Streamers who reach the highest level also have a couple other ways to earn money through Twitch:
- Ad-free viewing option for subscribers. You can choose to offer ad-free viewing as a perk for subscribers. This could help boost your subscriber count.
- Custom emotes for Cheers. People using bits to pay for Cheers in the chat can get access to custom emotes just for your channel. This might spur them on to throw more cash your way if it’s something different and shiny.
- Special emotes for Subscribers. People who subscribe to your page get access to up to 60 new emotes for Cheering you on in the chat.
Becoming a Twitch Partner also has some other benefits, too. For example, you’ll get priority customer service from Twitch, and you won’t have to cover the cost of your payout fees.
How to Make Money on Twitch: Strategies and Tips
“I remember my first stream was using simply the Twitch app on my Xbox after I set up my Twitch profile and got to hit the go live button,” says Westlund. “I believe I streamed for three or four hours with a grand total of zero views.”
Knowing how to make money on Twitch is a different story from actually doing it. You’ll need to learn how to attract a loyal audience who keeps coming back and enjoys watching your streams enough to pay you. A good way to do this is by studying other channels with a critical eye.
Focus on Your Streaming Game
“I took the time to research what Ninja was doing, what set him apart, what worked and what didn’t work,” says Westlund. “I really dove into every aspect of what would make me successful. From learning about proper ways to light my stream area, to my background, to upgrading my camera.”
It’s also important to pay attention to what makes for engaging content — and sometimes, what doesn’t. “I also did the little things like never looking at my phone when I was streaming and always trying to interact with my audience,” says Westlund. “You wouldn’t believe how many people, after a break in a game reach for their phones and just stare at it while they have people who are watching them!”
It’s easy to want to invest in all the best equipment from the get-go. But Westlund advises against that, since it could cause financial stress that ultimately impacts the quality of your streams.
So, Westlund upgraded his equipment step-by-step, and that’s how he advises others to follow. “My first $100 payout allowed me to purchase my green screen to upgrade my stream quality.” Later, Westlund added a new PC and a DSLR camera, too.
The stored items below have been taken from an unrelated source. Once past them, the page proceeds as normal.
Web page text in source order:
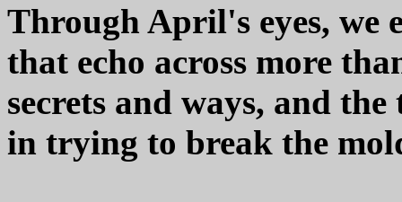
Through April's eyes, we
that echo across more
secrets and ways, and
in trying to break the
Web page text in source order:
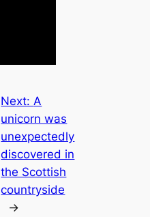
Next: A
unicorn was
unexpectedly
discovered in
the Scottish
countryside
→
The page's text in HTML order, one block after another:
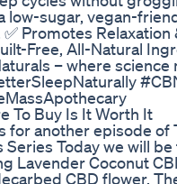
low-sugar, vegan-
Promotes Relaxation
Free, All-Natural
– where science
To Buy Is It Worth It
for another episode of
Today we will
Lavender Coconut
CBD flower.
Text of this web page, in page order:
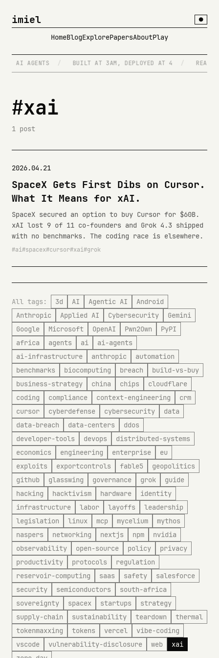
imiel
HomeBlogExplorePapersAboutPlay
●
AI AGENTS BUILT AT 3AM, DEPLOYED AT 4 READS
#xai
1 post
2026.04.21
SpaceX Gets First Dibs on Cursor.
What It Means for xAI.
SpaceX secured an option to buy Cursor for $60B.
xAI lost 9 of 11 co-founders and Grok 4.3 shipped
with no benchmarks. The coding race is elsewhere.
ai spacex cursor xai grok
All tags: 3d AI Agentic AI
Android
Anthropic
Applied AI Cybersecurity
Gemini
Google
Microsoft OpenAI Pwn2Own
PyPI
africa
agents ai
ai-agents
ai-infrastructure
anthropic
automation
benchmarks
biocomputing breach
build-vs-buy
business-strategy
china chips
cloudflare
coding
compliance context-engineering
crm
cursor
cyberdefense cybersecurity
data
data-breach
data-centers
ddos
developer-tools
devops
distributed-systems
economics
engineering enterprise
eu
exploits
exportcontrols fable5
geopolitics
github
glasswing governance grok
guide
hacking
hacktivism hardware
identity
infrastructure
labor layoffs
leadership
legislation
linux mcp mycelium
mythos
naspers
networking nextjs npm
nvidia
observability
open-source policy
privacy
productivity
protocols
regulation
reservoir-computing
saas safety
salesforce
security
semiconductors
south-africa
sovereignty
spacex startups
strategy
supply-chain
sustainability teardown
thermal
tokenmaxxing
tokens vercel
vibe-coding
vscode
vulnerability-disclosure web
xai
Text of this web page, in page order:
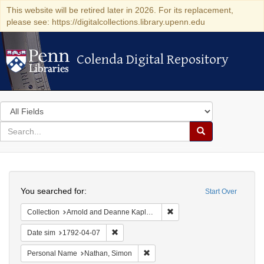
This website will be retired later in 2026. For its replacement,
please see: https://digitalcollections.library.upenn.edu
Colenda Digital Repository
Colenda Digital Repository
Search
in
for
search
Search
Colenda
Digital
Repository
Start Over
You searched for:
Collection Arnold and Deanne Kaplan Collection of Early American Judaica (University of Pennsylvania)
Date sim 1792-04-07
Personal Name Nathan, Simon
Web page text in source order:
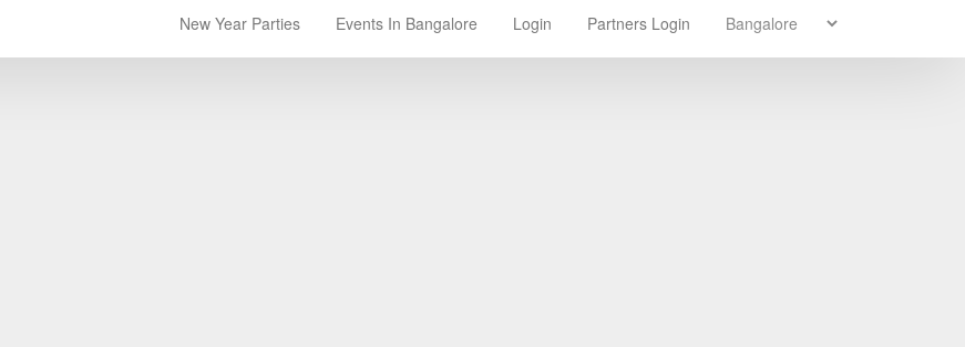
New Year Parties Events In Bangalore Login Partners Login
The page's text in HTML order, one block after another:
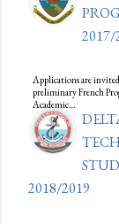
2017/
Applications are
preliminary French
Academic…
2018/2019
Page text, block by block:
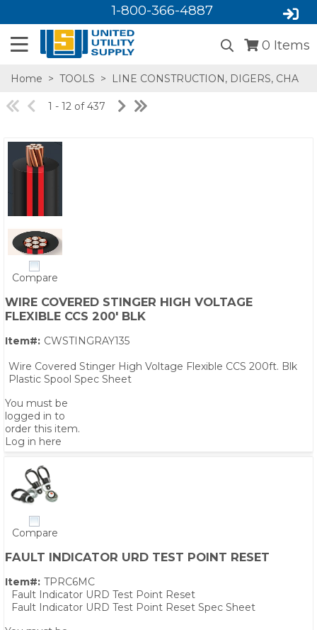
1-800-366-4887
0 Items
Home > TOOLS > LINE CONSTRUCTION, DIGERS, CHA
1 - 12 of 437
Compare
WIRE COVERED STINGER HIGH VOLTAGE
FLEXIBLE CCS 200' BLK
Item#: CWSTINGRAY135
Wire Covered Stinger High Voltage Flexible CCS 200ft. Blk
Plastic Spool Spec Sheet
You must be
logged in to
order this item.
Log in here
Compare
FAULT INDICATOR URD TEST POINT RESET
Item#: TPRC6MC
Fault Indicator URD Test Point Reset
Fault Indicator URD Test Point Reset Spec Sheet
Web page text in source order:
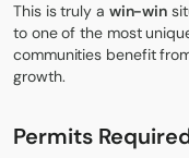
This is truly a win-win
to one of the most
communities benefit
growth.
Permits

Focus on Streaming as a Job
“The biggest thing is the consistency; so many people start and stop and start again. They don’t put forth that consistent effort day in and day out,” says Westlund. “I had a set schedule and I kept showing up even when I didn’t want to.”
And here’s the part that’s maybe not so fun about making money by playing games on Twitch. Just like with any other hobby-turned-side-hustle, the boundary between being a fun hobby and being a job can happen real quick.
If you like the social side of gaming and can turn that into a money-making opportunity, it’ll probably still be a lot more fun than working a part-time gig at a retail store. But it also means that something you used to do just for funsies might become real work, and a little less (or a lot less) fun.
And for some, that can easily lead to burnout. Even Westlund himself is taking a break from streaming right now, possibly for good.
How Much Can You Make on Twitch?
“I think when people set out to earn money on Twitch they are setting themselves up for failure,” says Westlund. As with any money making venture, you need to have a passion for it first, and the money will follow suit. That said, it’s still possible to earn real money. How much you can earn depends entirely on your dedication and your skill. And there are other benefits, too, that aren’t money-related.
“I met some amazing people and have remained close friends with many of them to this day,” says Westlund. “I often feel a bit of guilt when I know that I won’t be going live again for a long time, potentially ever again, because I built a community that was centered around positivity, acceptance, and having fun.”
And for Westlund, that was the real win.